DNA breaks are highly toxic lesions, and failure to repair them correctly is associated with genomic instability leading to cell death, cancer and developmental defects. Therefore, cells possess robust mechanisms to repair DNA breaks. One such DNA repair mechanism is homologous recombination where the sister chromatid is used as a template for faithful repair. Recombinational repair is initiated by DSB resection to form a long 3´-terminated ssDNA overhang. During the last years we have focused on the bacterial model system of Bacillus subtilis and in particular in the long-range resection reaction catalyzed by the AddAB helicase-nuclease. We now aim to employ all this acquired experience and knowledge to tackle the challenging problem of understanding DNA-end processing for repair by following the real-time processing of DNA by human repair proteins using novel single-molecule approaches.

How chromosomes replicate, segregate and faithfully transmit genetic information remains a big question in contemporary cell biology. In this context, unravelling the mechanisms of DNA cohesion and condensation is a particularly challenging task because these processes are fundamentally mechanical in nature and thus particularly difficult to monitor using conventional biochemistry. Moreover, bulk biochemical analyses of an unsynchronized population of DNA/protein molecules cannot assess intermediate conformational states, cannot provide quantitative information on intermolecular forces and cannot easily discriminate between the many disparate models proposed for chromosomes organisation. A major goal of my group is to understand chromosome organisation in bacteria.
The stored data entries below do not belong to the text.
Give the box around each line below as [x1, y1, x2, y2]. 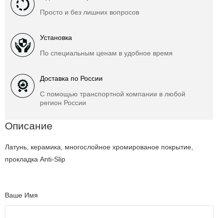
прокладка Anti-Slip [5, 155, 65, 163]
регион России [40, 99, 86, 107]
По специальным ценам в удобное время [40, 49, 173, 57]
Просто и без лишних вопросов [40, 8, 139, 17]
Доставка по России [40, 74, 103, 83]
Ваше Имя [5, 191, 38, 199]
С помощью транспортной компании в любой [40, 90, 185, 98]
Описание [5, 120, 53, 132]
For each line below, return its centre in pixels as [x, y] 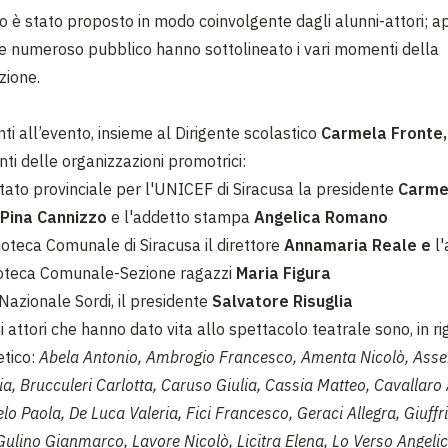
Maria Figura [283, 273]
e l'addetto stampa [180, 217]
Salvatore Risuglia [282, 301]
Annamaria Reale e [359, 245]
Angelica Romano [321, 217]
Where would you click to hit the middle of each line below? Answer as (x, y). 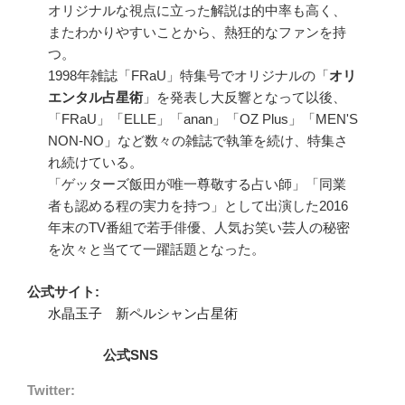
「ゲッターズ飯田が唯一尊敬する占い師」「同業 (197, 184)
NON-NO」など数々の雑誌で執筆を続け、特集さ (198, 141)
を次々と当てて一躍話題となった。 (156, 250)
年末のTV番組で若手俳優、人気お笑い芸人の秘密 (198, 228)
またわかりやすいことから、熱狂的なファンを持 (197, 33)
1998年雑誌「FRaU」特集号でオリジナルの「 (188, 76)
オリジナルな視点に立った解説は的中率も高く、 (197, 11)
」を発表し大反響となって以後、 (244, 98)
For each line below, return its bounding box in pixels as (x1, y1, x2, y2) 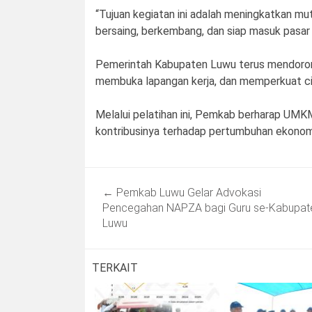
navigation (95, 192, 145, 204)
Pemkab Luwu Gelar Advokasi (114, 186, 261, 200)
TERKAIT (92, 261, 138, 275)
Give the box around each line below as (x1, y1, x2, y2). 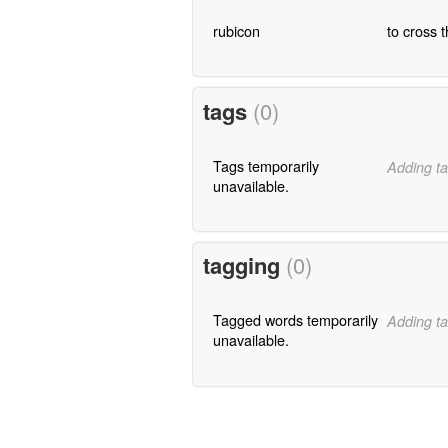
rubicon (212, 19, 260, 41)
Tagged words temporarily (212, 309, 378, 331)
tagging (202, 249, 286, 282)
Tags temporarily (212, 154, 319, 176)
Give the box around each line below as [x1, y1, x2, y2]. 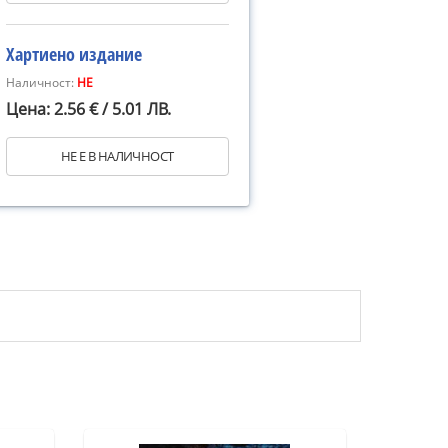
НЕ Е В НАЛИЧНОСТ [61, 147, 174, 165]
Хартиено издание [6, 42, 142, 66]
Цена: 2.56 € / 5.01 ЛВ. [6, 98, 171, 120]
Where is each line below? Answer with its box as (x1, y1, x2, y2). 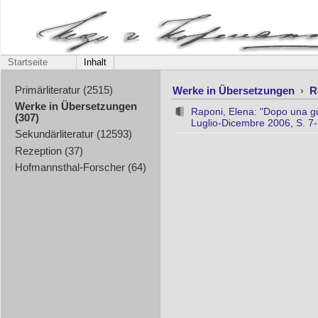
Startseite (8, 57, 48, 67)
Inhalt (84, 57, 106, 67)
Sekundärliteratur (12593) (14, 128, 132, 141)
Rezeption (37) (14, 145, 83, 157)
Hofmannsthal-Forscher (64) (14, 161, 146, 173)
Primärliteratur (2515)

During the last years, we have built a series of single molecule setups that have provided us with the tools to investigate multiple DNA-protein interactions and mechanics of nucleic acids. Single-molecule strategies that combine high-throughput Magnetic Tweezers with fluorescence are perfectly tailored to study DNA-end processing and DNA condensation and cohesion in contrast with conventional biochemistry. Moreover, fast AFM technologies may complement the MT data with very useful structural information. Single-molecule manipulation and imaging techniques allow direct observation of protein:DNA intermediates, potentially in real time, and the study of individual enzymatic cycles in an unsynchronized population. A major goal of my group is to push to the state-of-the-art our single molecule techniques based on Magnetic Tweezers by incorporating multichannel flow platforms, epifluorescence and TIRF microscopy, and to advance our AFM setups by incorporating new technologies for fast imaging and acquisition.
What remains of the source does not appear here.